In truth, Knock Out did begin to lose it a bit. Long hours, ungrateful patients, disrespect from the Decepticons he patched, it all started to wear a bit thin until one day his nerve circuits finally simply snapped and he planted a scalpel in the optic of a rather obnoxious patient. He didn't even know at the time if they were a slave or a Decepticon, just that they were mouthy and ungrateful.

The screams that followed were oddly satisfying.

As it turned out, he had stabbed a fellow Decepticon. This got him a completely unwanted and totally terrifying audience with Megatron, who had stopped briefly at Kaon to rearm before joining the siege. The Decepticon leader was enormous, intimidating, and furious. Knock Out had never been more certain that he was on the verge of being dismantled than he was in that moment.

But then a strange thing happened. Megatron recounted Knock Out's list of successful operations, as well as Shockwave's report, which spoke of Knock Out in surprisingly positive terms. Knock Out had been convinced up to that point that Shockwave hated him.

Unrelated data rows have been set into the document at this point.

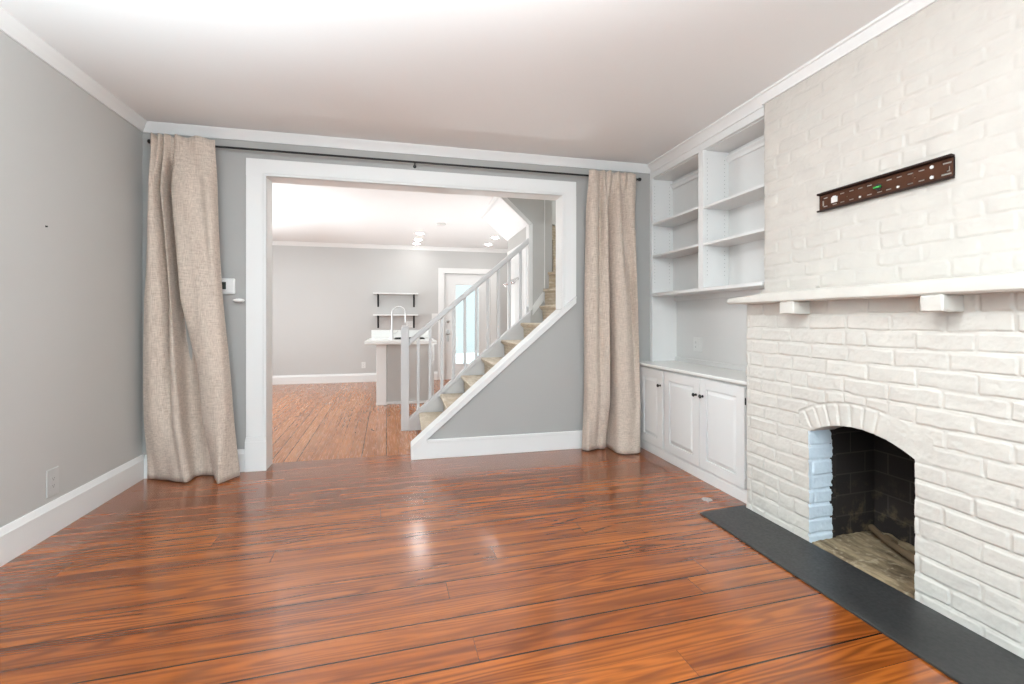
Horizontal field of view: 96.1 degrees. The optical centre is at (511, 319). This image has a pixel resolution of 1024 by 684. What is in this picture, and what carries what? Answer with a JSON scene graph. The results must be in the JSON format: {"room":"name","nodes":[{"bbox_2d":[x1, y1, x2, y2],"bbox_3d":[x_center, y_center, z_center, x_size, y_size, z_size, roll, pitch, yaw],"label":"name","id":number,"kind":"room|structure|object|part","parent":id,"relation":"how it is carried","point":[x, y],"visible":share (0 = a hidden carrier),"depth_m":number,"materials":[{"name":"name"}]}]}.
{"room":"living room","nodes":[
{"label":"living room","id":0,"kind":"room"},
{"bbox_2d":[0,30,141,527],"bbox_3d":[-2.243,-0.145,0.875,0.120,2.690,5.340,0,0,-13],"label":"wall","id":1,"kind":"structure","parent":0,"point":[71,287],"depth_m":2.68,"materials":[{"name":"grey paint"}]},
{"bbox_2d":[46,466,58,497],"bbox_3d":[-2.584,0.913,2.588,0.008,0.150,0.090,0,0,-13],"label":"wall outlet","id":2,"kind":"object","parent":1,"relation":"attached to","point":[52,475],"visible":1,"depth_m":2.58,"materials":[{"name":"plastic"}]},
{"bbox_2d":[0,454,144,566],"bbox_3d":[-2.175,1.110,0.891,0.020,0.180,5.340,0,0,-13],"label":"baseboard","id":3,"kind":"structure","parent":1,"relation":"attached to","point":[27,531],"depth_m":2.65,"materials":[{"name":"white paint"}]},
{"bbox_2d":[0,7,146,131],"bbox_3d":[-2.158,-1.455,0.895,0.055,0.070,5.340,0,0,-13],"label":"trim","id":4,"kind":"structure","parent":1,"relation":"attached to","point":[9,25],"depth_m":2.64,"materials":[{"name":"white paint"}]},
{"bbox_2d":[272,245,506,375],"bbox_3d":[-2.635,-0.175,8.995,6.230,2.750,0.120,0,0,-13],"label":"wall","id":5,"kind":"structure","parent":0,"point":[324,303],"depth_m":8.81,"materials":[{"name":"grey paint"}]},
{"bbox_2d":[272,371,437,384],"bbox_3d":[-2.570,1.117,8.938,6.130,0.165,0.020,0,0,-13],"label":"baseboard","id":6,"kind":"structure","parent":5,"relation":"attached to","point":[360,377],"depth_m":8.70,"materials":[{"name":"white paint"}]},
{"bbox_2d":[361,362,365,367],"bbox_3d":[-2.865,0.875,8.874,0.075,0.120,0.008,0,0,-13],"label":"wall outlet","id":7,"kind":"object","parent":5,"relation":"attached to","point":[363,364],"visible":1,"depth_m":8.87,"materials":[{"name":"white plastic"}]},
{"bbox_2d":[272,241,507,252],"bbox_3d":[-2.566,-1.415,8.921,6.130,0.070,0.055,0,0,-13],"label":"trim","id":8,"kind":"structure","parent":5,"relation":"attached to","point":[284,243],"depth_m":8.95,"materials":[{"name":"white paint"}]},
{"bbox_2d":[373,292,417,306],"bbox_3d":[-2.246,-0.383,8.902,0.835,0.265,0.239,0,0,-13],"label":"wall shelf","id":9,"kind":"object","parent":5,"relation":"attached to","point":[377,294],"visible":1,"depth_m":8.93,"materials":[{"name":"white paint"}]},
{"bbox_2d":[373,314,417,327],"bbox_3d":[-2.246,0.029,8.902,0.835,0.265,0.239,0,0,-13],"label":"wall shelf","id":10,"kind":"object","parent":5,"relation":"attached to","point":[377,315],"visible":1,"depth_m":8.84,"materials":[{"name":"white paint"}]},
{"bbox_2d":[406,321,412,326],"bbox_3d":[-2.022,0.090,9.074,0.130,0.125,0.008,0,0,-13],"label":"wall outlet","id":11,"kind":"object","parent":5,"relation":"attached to","point":[408,323],"visible":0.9,"depth_m":9.07,"materials":[{"name":"white plastic"}]},
{"bbox_2d":[445,274,489,378],"bbox_3d":[-0.903,0.135,9.351,0.935,2.126,0.117,0,0,-13],"label":"door","id":12,"kind":"structure","parent":5,"relation":"in","point":[451,280],"depth_m":9.32,"materials":[{"name":"white paint"}]},
{"bbox_2d":[438,268,496,379],"bbox_3d":[-0.894,0.080,9.331,1.193,2.240,0.036,0,0,-13],"label":"door frame","id":13,"kind":"structure","parent":5,"relation":"attached to","point":[441,271],"depth_m":9.28,"materials":[{"name":"white paint"}]},
{"bbox_2d":[272,183,507,248],"bbox_3d":[-1.982,-1.500,6.460,6.130,0.100,5.113,0,0,-13],"label":"ceiling","id":14,"kind":"structure","parent":0,"point":[300,213],"depth_m":6.52,"materials":[{"name":"white paint"}]},
{"bbox_2d":[142,132,649,459],"bbox_3d":[-1.371,-1.100,3.888,6.130,4.600,0.175,0,0,-13],"label":"wall","id":15,"kind":"structure","parent":0,"point":[541,390],"depth_m":4.12,"materials":[{"name":"grey paint"}]},
{"bbox_2d":[144,449,244,478],"bbox_3d":[-2.447,1.113,3.561,0.685,0.175,0.020,0,0,-13],"label":"baseboard","id":16,"kind":"structure","parent":15,"relation":"attached to","point":[241,452],"depth_m":3.62,"materials":[{"name":"white paint"}]},
{"bbox_2d":[222,278,234,293],"bbox_3d":[-2.253,-0.263,3.604,0.152,0.125,0.026,0,0,-13],"label":"thermostat","id":17,"kind":"object","parent":15,"relation":"attached to","point":[228,284],"visible":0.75,"depth_m":3.60,"materials":[{"name":"white plastic"}]},
{"bbox_2d":[233,298,244,301],"bbox_3d":[-2.143,-0.152,3.612,0.082,0.034,0.062,0,0,-13],"label":"hook","id":18,"kind":"object","parent":15,"relation":"attached to","point":[236,299],"visible":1,"depth_m":3.59,"materials":[{"name":"white plastic"}]},
{"bbox_2d":[147,139,641,180],"bbox_3d":[-0.752,-1.323,3.924,4.048,0.044,0.096,0,0,-13],"label":"curtain rod","id":19,"kind":"object","parent":15,"relation":"attached to","point":[148,140],"visible":0.67,"depth_m":3.84,"materials":[{"name":"black metal"}]},
{"bbox_2d":[143,132,239,483],"bbox_3d":[-2.424,-0.093,3.464,0.654,2.575,0.247,0,0,4],"label":"curtain","id":20,"kind":"object","parent":19,"relation":"hanging from","point":[189,425],"visible":1,"depth_m":3.41,"materials":[{"name":"fabric"}]},
{"bbox_2d":[582,169,639,453],"bbox_3d":[0.910,-0.092,4.228,0.537,2.568,0.278,0,0,5],"label":"curtain","id":21,"kind":"object","parent":19,"relation":"hanging from","point":[611,408],"visible":1,"depth_m":4.21,"materials":[{"name":"fabric"}]},
{"bbox_2d":[143,121,650,173],"bbox_3d":[-0.726,-1.455,3.952,4.255,0.070,0.055,0,0,-13],"label":"trim","id":22,"kind":"structure","parent":15,"relation":"attached to","point":[151,126],"depth_m":3.86,"materials":[{"name":"white paint"}]},
{"bbox_2d":[245,158,575,471],"bbox_3d":[-0.774,-0.040,4.033,2.780,2.480,0.189,0,0,-13],"label":"door frame","id":23,"kind":"structure","parent":15,"relation":"attached to","point":[260,173],"depth_m":3.75,"materials":[{"name":"white paint"}]},
{"bbox_2d":[411,296,576,459],"bbox_3d":[-0.152,0.492,4.181,1.500,1.417,0.191,0,0,-13],"label":"trim","id":24,"kind":"structure","parent":15,"relation":"attached to","point":[552,318],"depth_m":4.12,"materials":[{"name":"white paint"}]},
{"bbox_2d":[0,0,903,163],"bbox_3d":[0.026,-1.540,1.425,4.750,0.100,5.360,0,0,-13],"label":"ceiling","id":25,"kind":"structure","parent":0,"point":[630,81],"depth_m":2.64,"materials":[{"name":"white paint"}]},
{"bbox_2d":[0,379,958,683],"bbox_3d":[-1.359,1.260,3.840,6.130,0.120,10.700,0,0,-13],"label":"floor","id":26,"kind":"structure","parent":0,"point":[569,566],"depth_m":2.10,"materials":[{"name":"brown wood"}]},
{"bbox_2d":[376,344,433,405],"bbox_3d":[-1.605,0.772,6.919,0.805,0.855,0.815,0,0,-13],"label":"kitchen island","id":27,"kind":"object","parent":26,"relation":"on","point":[388,357],"visible":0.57,"depth_m":6.56,"materials":[{"name":"grey paint"}]},
{"bbox_3d":[-1.849,0.772,6.519,0.135,0.855,0.140,0,0,-13],"label":"corner post","id":28,"kind":"part","parent":27,"relation":"part of","materials":[{"name":"white paint"}]},
{"bbox_2d":[364,330,435,344],"bbox_3d":[-1.656,0.253,6.873,0.965,0.175,1.100,0,0,-13],"label":"island countertop","id":29,"kind":"structure","parent":27,"relation":"on","point":[378,337],"depth_m":7.11,"materials":[{"name":"white stone"}]},
{"bbox_2d":[390,306,406,338],"bbox_3d":[-1.738,0.039,7.039,0.248,0.500,0.056,0,0,-13],"label":"kitchen faucet","id":30,"kind":"object","parent":29,"relation":"on","point":[392,333],"visible":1,"depth_m":7.01,"materials":[{"name":"metal"}]},
{"bbox_3d":[-1.620,1.183,6.915,0.775,0.035,0.815,0,0,-13],"label":"rail","id":31,"kind":"part","parent":27,"relation":"part of","materials":[{"name":"white paint"}]},
{"bbox_3d":[-1.168,0.772,6.671,0.070,0.855,0.080,0,0,-13],"label":"corner post","id":32,"kind":"part","parent":27,"relation":"part of","materials":[{"name":"grey paint"}]},
{"bbox_2d":[401,224,555,430],"bbox_3d":[0.059,0.032,5.359,2.629,2.336,1.999,0,0,-13],"label":"staircase","id":33,"kind":"structure","parent":26,"relation":"on","point":[459,384],"depth_m":5.11,"materials":[{"name":"wood"}]},
{"bbox_3d":[-1.166,0.632,5.009,0.085,1.135,0.085,0,0,-13],"label":"newel post","id":34,"kind":"part","parent":33,"relation":"part of","materials":[{"name":"paint"}]},
{"bbox_3d":[-0.463,-0.334,5.175,1.359,1.233,0.060,0,0,-13],"label":"handrail","id":35,"kind":"part","parent":33,"relation":"part of","materials":[{"name":"paint"}]},
{"bbox_2d":[640,366,746,502],"bbox_3d":[1.558,0.816,3.740,0.496,0.768,1.517,0,0,-13],"label":"base cabinet","id":36,"kind":"object","parent":26,"relation":"on","point":[697,425],"visible":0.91,"depth_m":3.46,"materials":[{"name":"white paint"}]},
{"bbox_3d":[1.253,0.775,4.133,0.018,0.522,0.243,0,0,-13],"label":"raised panel","id":37,"kind":"part","parent":36,"relation":"part of","materials":[{"name":"white paint"}]},
{"bbox_3d":[1.253,0.775,4.133,0.019,0.672,0.387,0,0,-13],"label":"door","id":38,"kind":"part","parent":36,"relation":"part of","materials":[{"name":"white paint"}]},
{"bbox_3d":[1.359,0.775,3.686,0.018,0.522,0.331,0,0,-13],"label":"raised panel","id":39,"kind":"part","parent":36,"relation":"part of","materials":[{"name":"white paint"}]},
{"bbox_3d":[1.359,0.775,3.687,0.019,0.672,0.475,0,0,-13],"label":"door","id":40,"kind":"part","parent":36,"relation":"part of","materials":[{"name":"white paint"}]},
{"bbox_2d":[639,361,746,385],"bbox_3d":[1.554,0.415,3.736,0.449,0.030,1.522,0,0,-13],"label":"countertop","id":41,"kind":"structure","parent":36,"relation":"on","point":[739,377],"depth_m":3.62,"materials":[{"name":"white wood"}]},
{"bbox_2d":[647,95,764,370],"bbox_3d":[1.621,-0.545,3.790,0.345,1.890,1.449,0,0,-13],"label":"bookcase","id":42,"kind":"object","parent":41,"relation":"on","point":[707,216],"visible":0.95,"depth_m":3.73,"materials":[{"name":"white paint"}]},
{"bbox_3d":[1.484,-0.480,4.479,0.291,1.760,0.045,0,0,-13],"label":"panel","id":43,"kind":"part","parent":42,"relation":"part of","materials":[{"name":"white paint"}]},
{"bbox_3d":[1.546,-0.610,4.118,0.235,0.020,0.727,0,0,-13],"label":"shelf","id":44,"kind":"part","parent":42,"relation":"part of","materials":[{"name":"white paint"}]},
{"bbox_3d":[1.546,-0.915,4.118,0.235,0.020,0.727,0,0,-13],"label":"shelf","id":45,"kind":"part","parent":42,"relation":"part of","materials":[{"name":"white paint"}]},
{"bbox_3d":[1.645,-1.295,4.142,0.035,0.050,0.727,0,0,-13],"label":"moulding","id":46,"kind":"part","parent":42,"relation":"part of","materials":[{"name":"white paint"}]},
{"bbox_2d":[693,337,701,351],"bbox_3d":[1.687,0.225,4.183,0.009,0.125,0.120,0,0,-13],"label":"wall outlet","id":47,"kind":"object","parent":42,"relation":"attached to","point":[697,342],"visible":1,"depth_m":4.18,"materials":[{"name":"white plastic"}]},
{"bbox_3d":[1.485,-1.452,3.734,0.055,0.075,1.400,0,0,-13],"label":"crown","id":48,"kind":"part","parent":42,"relation":"part of","materials":[{"name":"white paint"}]},
{"bbox_3d":[1.638,-0.241,3.783,0.290,0.027,1.427,0,0,-13],"label":"shelf","id":49,"kind":"part","parent":42,"relation":"part of","materials":[{"name":"white paint"}]},
{"bbox_3d":[1.640,-1.365,3.783,0.210,0.020,1.427,0,0,-13],"label":"panel","id":50,"kind":"part","parent":42,"relation":"part of","materials":[{"name":"white paint"}]},
{"bbox_3d":[1.767,-0.805,3.813,0.050,1.110,1.427,0,0,-13],"label":"panel","id":51,"kind":"part","parent":42,"relation":"part of","materials":[{"name":"paint"}]},
{"bbox_3d":[1.718,-0.602,3.395,0.235,0.020,0.636,0,0,-13],"label":"shelf","id":52,"kind":"part","parent":42,"relation":"part of","materials":[{"name":"white paint"}]},
{"bbox_3d":[1.718,-0.898,3.395,0.235,0.020,0.636,0,0,-13],"label":"shelf","id":53,"kind":"part","parent":42,"relation":"part of","materials":[{"name":"white paint"}]},
{"bbox_3d":[1.817,-1.295,3.418,0.035,0.050,0.636,0,0,-13],"label":"moulding","id":54,"kind":"part","parent":42,"relation":"part of","materials":[{"name":"white paint"}]},
{"bbox_3d":[1.372,1.158,3.684,0.018,0.084,1.495,0,0,-13],"label":"board","id":55,"kind":"part","parent":36,"relation":"part of","materials":[{"name":"white paint"}]},
{"bbox_3d":[1.469,0.775,3.224,0.018,0.522,0.319,0,0,-13],"label":"raised panel","id":56,"kind":"part","parent":36,"relation":"part of","materials":[{"name":"white paint"}]},
{"bbox_3d":[1.469,0.775,3.224,0.019,0.672,0.463,0,0,-13],"label":"door","id":57,"kind":"part","parent":36,"relation":"part of","materials":[{"name":"white paint"}]},
{"bbox_2d":[702,497,712,501],"bbox_3d":[1.299,1.197,3.063,0.068,0.006,0.068,0,0,-13],"label":"escutcheon","id":58,"kind":"object","parent":26,"relation":"on","point":[704,498],"visible":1,"depth_m":3.06,"materials":[{"name":"silver metal"}]},
{"bbox_2d":[700,505,1023,683],"bbox_3d":[1.500,1.195,2.191,0.367,0.010,1.500,0,0,-13],"label":"hearth slab","id":59,"kind":"object","parent":26,"relation":"on","point":[965,656],"visible":1,"depth_m":1.90,"materials":[{"name":"stone"}]},
{"bbox_2d":[726,0,1023,658],"bbox_3d":[1.847,-0.144,2.259,0.620,2.689,1.631,0,0,-13],"label":"fireplace","id":60,"kind":"object","parent":26,"relation":"on","point":[885,334],"visible":0.99,"depth_m":2.11,"materials":[{"name":"white brick"}]},
{"bbox_2d":[756,0,937,104],"bbox_3d":[1.831,-1.457,2.259,0.056,0.066,1.630,0,0,-13],"label":"trim","id":61,"kind":"structure","parent":60,"relation":"attached to","point":[906,9],"depth_m":2.44,"materials":[{"name":"white paint"}]},
{"bbox_2d":[726,272,1023,303],"bbox_3d":[1.710,-0.141,2.208,0.331,0.090,1.597,0,0,-13],"label":"mantel shelf","id":62,"kind":"object","parent":60,"relation":"attached to","point":[957,285],"depth_m":1.99,"materials":[{"name":"white paint"}]},
{"bbox_2d":[817,153,954,212],"bbox_3d":[1.828,-0.665,2.308,0.027,0.107,0.660,0,0,-13],"label":"rail","id":63,"kind":"object","parent":60,"relation":"attached to","point":[879,183],"visible":1,"depth_m":2.24,"materials":[{"name":"brown metal"}]},
{"bbox_2d":[868,524,914,563],"bbox_3d":[1.956,1.157,2.297,0.052,0.044,0.541,0,0,8],"label":"log","id":64,"kind":"object","parent":60,"relation":"in","point":[888,540],"visible":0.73,"depth_m":2.37,"materials":[{"name":"wood"}]},
{"bbox_2d":[483,197,526,240],"bbox_3d":[-0.076,-1.305,5.902,0.420,0.390,1.120,0,0,-13],"label":"ceiling","id":65,"kind":"structure","parent":0,"point":[501,217],"depth_m":5.82,"materials":[{"name":"white paint"}]},
{"bbox_2d":[508,198,551,322],"bbox_3d":[0.159,-1.425,5.344,0.620,3.150,0.075,0,0,-13],"label":"wall","id":66,"kind":"structure","parent":0,"point":[533,209],"depth_m":5.34,"materials":[{"name":"grey paint"}]},
{"bbox_2d":[480,197,498,218],"bbox_3d":[-0.288,-1.427,5.811,0.035,0.045,1.200,0,0,-13],"label":"trim","id":67,"kind":"structure","parent":66,"relation":"attached to","point":[492,202],"depth_m":5.80,"materials":[{"name":"white paint"}]},
{"bbox_2d":[500,197,544,311],"bbox_3d":[0.109,-0.893,5.335,0.546,1.614,0.130,0,0,-13],"label":"trim","id":68,"kind":"structure","parent":66,"relation":"attached to","point":[529,227],"depth_m":5.29,"materials":[{"name":"white paint"}]},
{"bbox_2d":[508,200,555,251],"bbox_3d":[0.644,-1.100,6.073,1.200,4.600,1.120,0,0,-13],"label":"wall","id":69,"kind":"structure","parent":0,"point":[520,237],"depth_m":6.10,"materials":[{"name":"grey paint"}]},
{"bbox_2d":[511,250,523,325],"bbox_3d":[0.065,0.180,5.869,0.021,2.040,0.830,0,0,-13],"label":"door","id":70,"kind":"structure","parent":69,"relation":"in","point":[515,260],"depth_m":5.88,"materials":[{"name":"white paint"}]},
{"bbox_2d":[504,277,518,286],"bbox_3d":[-0.008,-0.486,5.883,0.114,0.098,0.550,0,0,-13],"label":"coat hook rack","id":71,"kind":"object","parent":70,"relation":"attached to","point":[513,281],"visible":0.67,"depth_m":5.81,"materials":[{"name":"metal"}]},
{"bbox_2d":[507,243,527,329],"bbox_3d":[0.063,0.135,5.868,0.031,2.130,0.996,0,0,-13],"label":"door frame","id":72,"kind":"structure","parent":69,"relation":"attached to","point":[525,248],"depth_m":5.45,"materials":[{"name":"white paint"}]},
{"label":"outside","id":73,"kind":"structure","parent":0,"visible":0},
{"bbox_2d":[456,285,474,352],"bbox_3d":[-1.329,-0.480,11.652,3.200,2.640,0.112,0,0,-13],"label":"window","id":74,"kind":"structure","parent":73,"point":[460,289],"depth_m":11.64,"materials":[{"name":"glass"}]}
]}

"We have much need of your innate talents, Knock Out," Megatron said in a low purring growl. "Therefore I shall overlook your recent… misstep on this occasion. In fact, with the siege growing prolonged, Shockwave has suggested that you be granted some liberty to conduct experiments of your own on a limited basis. And… I agree. Tell me, Knock Out, what ideas do you have percolating in that questionable brain pan of yours?"

And so Knock Out told him. Nobody had ever been interested in hearing about the many ideas Knock Out had every day, the questions about the limits and possibilities of Cybertronian biology in combination with technology. In fact, Bumblebee had found most of Knock Out's theories rather disgusting on the face of it, and he'd claimed to wonder about Knock Out's sanity just for coming up with such abhorrent ideas. But Megatron listened with intense interest for quite some time.

"Very well, that will do," Megatron said finally, cutting Knock Out off with a dismissive wave. "You will make a short list of the experiments you wish to conduct to submit for Shockwave's approval. And you'd best send it efficiently. Shockwave does not like to have his time wasted or be kept waiting."

"Oh, yes, Lord Megatron," Knock Out tripped over the humbling sentence, trying not to let his eagerness get the better of him and make him look bad. "And may I request that Breakdown be assigned to me as a full-time assistant? Patients can be rather… hysterical at times, and if I am to conduct surgical experiments-"

"Very well, you may-" Megatron's interruption was then interrupted by an explosion outside.

The Wreckers had just hit Kaon again.